What does the elevator do? Most pilots when asked would probably say the elevator controls pitch. A more concise definition is “elevator controls rotation on lateral axis”: but, having said that what does the elevator do? What is it good for? Elevator is not a descriptive term. Perhaps we should refer to the elevator as the Angle of Attack Control because that is what it does. The elevator controls the wing’s angle of attack; therefore,
• The elevator controls airspeed
• The elevator make the airplane turn
• The elevator makes the airplane stall

The concept of energy management offers an easy explanation of how the elevator controls airspeed. For this discussion, we could define stable flight as the situation when some power setting maintains constant altitude at some constant airspeed. If the pilot increases angle of attack with increased up elevator deflection, the wing will produce more lift and climb; total energy (lift plus speed) must remain constant, so airspeed will decrease. Should the pilot decrease angle of attack with increased down elevator pressure, the wing produces less lift and the airplane will descend. Total energy (lift plus speed) will be constant, so airspeed must increase. The angle of attack control, the elevator, controls airspeed.

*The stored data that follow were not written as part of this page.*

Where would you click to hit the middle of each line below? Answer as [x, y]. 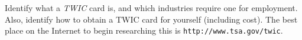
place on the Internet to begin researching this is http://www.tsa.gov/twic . [144, 30]
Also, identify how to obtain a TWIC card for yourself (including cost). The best [151, 19]
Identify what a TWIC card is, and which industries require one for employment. [151, 8]
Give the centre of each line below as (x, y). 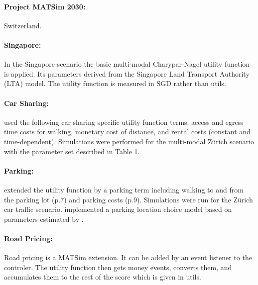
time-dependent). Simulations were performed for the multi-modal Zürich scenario (129, 141)
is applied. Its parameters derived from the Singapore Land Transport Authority (127, 73)
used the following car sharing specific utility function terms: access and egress (124, 122)
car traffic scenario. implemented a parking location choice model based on (118, 209)
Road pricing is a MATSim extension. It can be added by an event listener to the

When an airplane is banked, the horizontal component of lift pushes the airplane through a change of direction (a turn). If during a turn, the pilot increases “up elevator” the angle of attack increases and creates more lift (including the horizontal component of lift) thereby increasing the turning force. The rate of turn increases, the turn tightens. If during that same turn, a pilot unloads the elevator (neutral stick) to decrease angle of attack the airplane will continue on heading – the turn stops. Angle of attack control, the elevator, makes airplane turn.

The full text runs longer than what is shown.